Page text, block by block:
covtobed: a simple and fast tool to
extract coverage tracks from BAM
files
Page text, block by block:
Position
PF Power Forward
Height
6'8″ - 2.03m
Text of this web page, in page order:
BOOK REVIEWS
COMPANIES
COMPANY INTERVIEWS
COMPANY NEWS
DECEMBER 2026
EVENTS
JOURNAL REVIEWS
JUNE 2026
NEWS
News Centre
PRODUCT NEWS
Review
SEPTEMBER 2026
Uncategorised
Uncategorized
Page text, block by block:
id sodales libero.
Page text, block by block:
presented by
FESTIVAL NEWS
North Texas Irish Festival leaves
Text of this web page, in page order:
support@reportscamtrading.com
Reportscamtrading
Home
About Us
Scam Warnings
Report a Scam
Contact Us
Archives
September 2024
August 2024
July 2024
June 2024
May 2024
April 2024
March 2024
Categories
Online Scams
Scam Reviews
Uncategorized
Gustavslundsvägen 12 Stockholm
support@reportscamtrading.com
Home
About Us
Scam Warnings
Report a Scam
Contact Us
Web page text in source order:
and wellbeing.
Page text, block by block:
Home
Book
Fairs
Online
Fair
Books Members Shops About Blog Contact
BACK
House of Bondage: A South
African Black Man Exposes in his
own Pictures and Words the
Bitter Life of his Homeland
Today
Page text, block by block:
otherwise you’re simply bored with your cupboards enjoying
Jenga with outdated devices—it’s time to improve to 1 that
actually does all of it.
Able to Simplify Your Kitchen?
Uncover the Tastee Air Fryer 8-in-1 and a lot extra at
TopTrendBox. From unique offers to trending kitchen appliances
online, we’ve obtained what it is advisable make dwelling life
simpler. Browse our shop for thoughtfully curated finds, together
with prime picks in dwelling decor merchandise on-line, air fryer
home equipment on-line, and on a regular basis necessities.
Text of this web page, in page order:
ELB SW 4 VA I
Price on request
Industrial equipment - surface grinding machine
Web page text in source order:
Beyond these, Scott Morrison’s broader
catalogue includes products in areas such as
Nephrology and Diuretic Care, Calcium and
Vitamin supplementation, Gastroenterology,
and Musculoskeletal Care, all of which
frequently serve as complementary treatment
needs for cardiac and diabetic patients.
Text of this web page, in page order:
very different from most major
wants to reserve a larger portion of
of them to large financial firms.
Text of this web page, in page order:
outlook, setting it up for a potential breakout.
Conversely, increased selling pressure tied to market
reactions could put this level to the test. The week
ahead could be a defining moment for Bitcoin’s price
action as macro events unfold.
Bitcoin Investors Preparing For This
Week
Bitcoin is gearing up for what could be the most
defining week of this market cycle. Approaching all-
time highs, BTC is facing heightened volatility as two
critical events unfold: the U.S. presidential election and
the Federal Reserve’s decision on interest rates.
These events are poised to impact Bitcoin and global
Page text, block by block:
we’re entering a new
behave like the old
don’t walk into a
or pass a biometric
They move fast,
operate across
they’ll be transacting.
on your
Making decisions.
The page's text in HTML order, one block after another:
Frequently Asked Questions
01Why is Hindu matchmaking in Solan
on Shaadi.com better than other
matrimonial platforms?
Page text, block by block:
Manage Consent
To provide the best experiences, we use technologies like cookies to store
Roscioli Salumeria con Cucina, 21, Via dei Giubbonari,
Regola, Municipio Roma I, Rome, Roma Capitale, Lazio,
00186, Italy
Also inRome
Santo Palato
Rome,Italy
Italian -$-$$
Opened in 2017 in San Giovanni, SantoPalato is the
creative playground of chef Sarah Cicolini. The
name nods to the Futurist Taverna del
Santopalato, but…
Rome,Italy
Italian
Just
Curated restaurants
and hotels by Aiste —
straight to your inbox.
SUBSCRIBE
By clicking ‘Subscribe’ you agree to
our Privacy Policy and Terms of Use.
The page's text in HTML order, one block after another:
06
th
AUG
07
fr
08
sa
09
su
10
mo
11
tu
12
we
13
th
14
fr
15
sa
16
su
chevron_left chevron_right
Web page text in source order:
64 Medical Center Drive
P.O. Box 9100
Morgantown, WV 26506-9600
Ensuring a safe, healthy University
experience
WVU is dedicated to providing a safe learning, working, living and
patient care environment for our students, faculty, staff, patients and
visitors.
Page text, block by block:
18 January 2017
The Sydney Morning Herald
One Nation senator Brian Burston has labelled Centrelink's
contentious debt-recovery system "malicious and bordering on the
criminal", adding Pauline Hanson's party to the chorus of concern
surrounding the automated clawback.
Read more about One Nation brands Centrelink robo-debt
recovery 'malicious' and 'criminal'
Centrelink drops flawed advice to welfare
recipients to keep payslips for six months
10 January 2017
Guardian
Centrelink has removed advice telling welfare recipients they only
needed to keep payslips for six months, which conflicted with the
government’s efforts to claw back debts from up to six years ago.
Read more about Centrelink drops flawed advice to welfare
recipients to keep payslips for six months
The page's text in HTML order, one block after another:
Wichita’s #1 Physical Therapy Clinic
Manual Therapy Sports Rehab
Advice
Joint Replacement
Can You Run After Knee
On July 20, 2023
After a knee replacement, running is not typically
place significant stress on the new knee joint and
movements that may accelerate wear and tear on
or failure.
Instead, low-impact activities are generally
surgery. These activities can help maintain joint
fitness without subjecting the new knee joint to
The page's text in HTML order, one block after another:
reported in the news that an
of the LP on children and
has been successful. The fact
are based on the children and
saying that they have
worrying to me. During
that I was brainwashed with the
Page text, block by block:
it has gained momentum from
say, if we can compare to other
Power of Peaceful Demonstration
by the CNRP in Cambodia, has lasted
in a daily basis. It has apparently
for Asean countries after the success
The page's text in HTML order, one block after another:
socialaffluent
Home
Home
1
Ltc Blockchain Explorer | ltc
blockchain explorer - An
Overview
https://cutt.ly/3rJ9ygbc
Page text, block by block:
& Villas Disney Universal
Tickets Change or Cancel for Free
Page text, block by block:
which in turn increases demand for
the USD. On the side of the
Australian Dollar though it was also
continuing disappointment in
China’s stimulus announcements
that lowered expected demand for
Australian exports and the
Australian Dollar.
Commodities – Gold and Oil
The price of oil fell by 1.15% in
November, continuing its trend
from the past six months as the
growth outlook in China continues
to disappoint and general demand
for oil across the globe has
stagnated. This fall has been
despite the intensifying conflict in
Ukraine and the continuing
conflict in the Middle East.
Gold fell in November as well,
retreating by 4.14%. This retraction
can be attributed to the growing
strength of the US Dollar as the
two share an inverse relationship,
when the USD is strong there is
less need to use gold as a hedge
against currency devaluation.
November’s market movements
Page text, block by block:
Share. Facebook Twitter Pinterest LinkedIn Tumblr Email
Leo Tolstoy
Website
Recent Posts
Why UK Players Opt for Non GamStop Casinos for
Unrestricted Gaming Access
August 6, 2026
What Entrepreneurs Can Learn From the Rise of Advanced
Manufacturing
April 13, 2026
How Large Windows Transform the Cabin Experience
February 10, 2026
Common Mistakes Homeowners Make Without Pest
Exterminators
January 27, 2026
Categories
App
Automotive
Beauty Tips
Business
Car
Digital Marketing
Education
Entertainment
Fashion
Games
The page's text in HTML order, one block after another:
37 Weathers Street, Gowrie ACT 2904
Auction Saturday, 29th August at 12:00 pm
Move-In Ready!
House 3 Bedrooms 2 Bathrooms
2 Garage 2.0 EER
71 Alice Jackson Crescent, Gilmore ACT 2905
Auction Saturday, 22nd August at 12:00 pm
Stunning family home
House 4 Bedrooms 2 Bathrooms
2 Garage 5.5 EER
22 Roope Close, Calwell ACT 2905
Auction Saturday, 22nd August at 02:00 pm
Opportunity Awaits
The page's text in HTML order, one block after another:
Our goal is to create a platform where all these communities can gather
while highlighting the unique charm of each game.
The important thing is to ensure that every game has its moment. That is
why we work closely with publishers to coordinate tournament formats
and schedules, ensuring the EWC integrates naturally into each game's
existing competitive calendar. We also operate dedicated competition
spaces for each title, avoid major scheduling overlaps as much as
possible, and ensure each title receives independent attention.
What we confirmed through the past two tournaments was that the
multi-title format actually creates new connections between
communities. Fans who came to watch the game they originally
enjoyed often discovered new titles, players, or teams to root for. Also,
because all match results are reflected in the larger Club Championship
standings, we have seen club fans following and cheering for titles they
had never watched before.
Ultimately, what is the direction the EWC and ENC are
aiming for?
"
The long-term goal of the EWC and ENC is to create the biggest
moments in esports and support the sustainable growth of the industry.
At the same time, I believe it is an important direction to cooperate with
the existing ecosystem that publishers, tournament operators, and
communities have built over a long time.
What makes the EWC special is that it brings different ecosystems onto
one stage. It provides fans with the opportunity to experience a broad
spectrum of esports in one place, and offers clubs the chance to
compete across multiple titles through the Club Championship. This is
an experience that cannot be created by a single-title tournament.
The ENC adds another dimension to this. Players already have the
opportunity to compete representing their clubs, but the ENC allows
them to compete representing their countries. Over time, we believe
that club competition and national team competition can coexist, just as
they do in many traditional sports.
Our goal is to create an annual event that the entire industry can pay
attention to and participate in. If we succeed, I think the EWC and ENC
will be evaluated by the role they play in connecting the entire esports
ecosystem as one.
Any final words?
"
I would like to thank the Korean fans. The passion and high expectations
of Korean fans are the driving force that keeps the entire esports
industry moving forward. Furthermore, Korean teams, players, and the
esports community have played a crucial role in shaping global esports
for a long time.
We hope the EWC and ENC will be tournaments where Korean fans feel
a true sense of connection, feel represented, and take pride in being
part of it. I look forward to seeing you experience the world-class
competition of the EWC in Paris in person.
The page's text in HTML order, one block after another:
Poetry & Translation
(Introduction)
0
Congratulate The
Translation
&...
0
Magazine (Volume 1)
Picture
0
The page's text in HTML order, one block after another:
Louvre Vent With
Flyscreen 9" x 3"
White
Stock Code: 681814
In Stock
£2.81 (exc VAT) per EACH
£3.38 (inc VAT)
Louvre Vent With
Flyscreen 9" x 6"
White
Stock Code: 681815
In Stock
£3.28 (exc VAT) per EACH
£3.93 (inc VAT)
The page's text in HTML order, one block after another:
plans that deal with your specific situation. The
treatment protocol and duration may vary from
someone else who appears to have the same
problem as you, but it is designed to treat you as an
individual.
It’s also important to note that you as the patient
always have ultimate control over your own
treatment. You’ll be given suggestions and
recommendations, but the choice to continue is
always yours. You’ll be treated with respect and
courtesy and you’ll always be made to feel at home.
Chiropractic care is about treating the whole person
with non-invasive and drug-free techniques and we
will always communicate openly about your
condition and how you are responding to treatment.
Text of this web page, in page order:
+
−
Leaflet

_ _ _

TASK TO CARRY OUT
In the listing above, start at the line with "37 Weathers Street, Gowrie ACT 2904", go on through the line with "communities. Fans who", and copy each of those lines exactly; leave out all the rest.

EXPECTED ANSWER
37 Weathers Street, Gowrie ACT 2904
Auction Saturday, 29th August at 12:00 pm
Move-In Ready!
House 3 Bedrooms 2 Bathrooms
2 Garage 2.0 EER
71 Alice Jackson Crescent, Gilmore ACT 2905
Auction Saturday, 22nd August at 12:00 pm
Stunning family home
House 4 Bedrooms 2 Bathrooms
2 Garage 5.5 EER
22 Roope Close, Calwell ACT 2905
Auction Saturday, 22nd August at 02:00 pm
Opportunity Awaits
The page's text in HTML order, one block after another:
Our goal is to create a platform where all these communities can gather
while highlighting the unique charm of each game.
The important thing is to ensure that every game has its moment. That is
why we work closely with publishers to coordinate tournament formats
and schedules, ensuring the EWC integrates naturally into each game's
existing competitive calendar. We also operate dedicated competition
spaces for each title, avoid major scheduling overlaps as much as
possible, and ensure each title receives independent attention.
What we confirmed through the past two tournaments was that the
multi-title format actually creates new connections between
communities. Fans who came to watch the game they originally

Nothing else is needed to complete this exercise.